BEGIN Working data

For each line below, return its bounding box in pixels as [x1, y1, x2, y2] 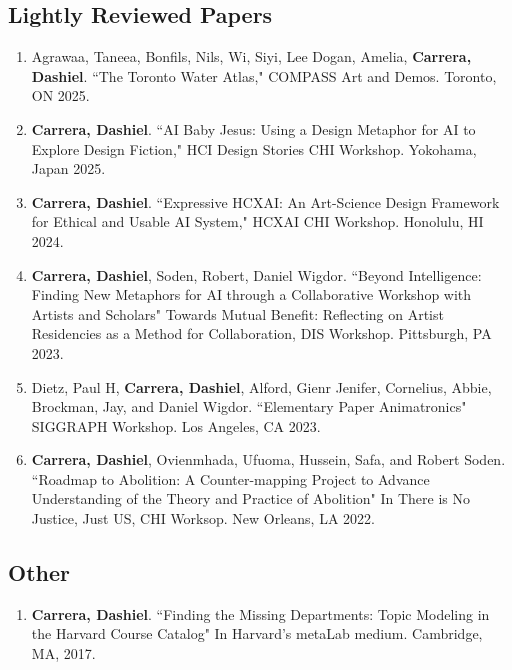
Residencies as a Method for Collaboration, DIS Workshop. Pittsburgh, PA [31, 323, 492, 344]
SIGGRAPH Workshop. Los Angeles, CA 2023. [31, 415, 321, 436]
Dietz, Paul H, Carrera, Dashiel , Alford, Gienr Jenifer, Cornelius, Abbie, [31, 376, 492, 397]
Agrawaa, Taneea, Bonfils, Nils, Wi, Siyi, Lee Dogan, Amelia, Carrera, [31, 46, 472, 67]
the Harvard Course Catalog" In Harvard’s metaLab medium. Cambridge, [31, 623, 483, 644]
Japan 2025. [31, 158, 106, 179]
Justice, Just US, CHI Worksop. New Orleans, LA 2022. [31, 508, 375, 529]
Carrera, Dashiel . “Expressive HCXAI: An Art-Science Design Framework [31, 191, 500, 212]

END Working data

* **What the exercise asks**: Report all lines above with "Carrera".

* **Exercise solution**:
Dietz, Paul H, Carrera, Dashiel , Alford, Gienr Jenifer, Cornelius, Abbie, [31, 376, 492, 397]
Agrawaa, Taneea, Bonfils, Nils, Wi, Siyi, Lee Dogan, Amelia, Carrera, [31, 46, 472, 67]
Carrera, Dashiel . “Expressive HCXAI: An Art-Science Design Framework [31, 191, 500, 212]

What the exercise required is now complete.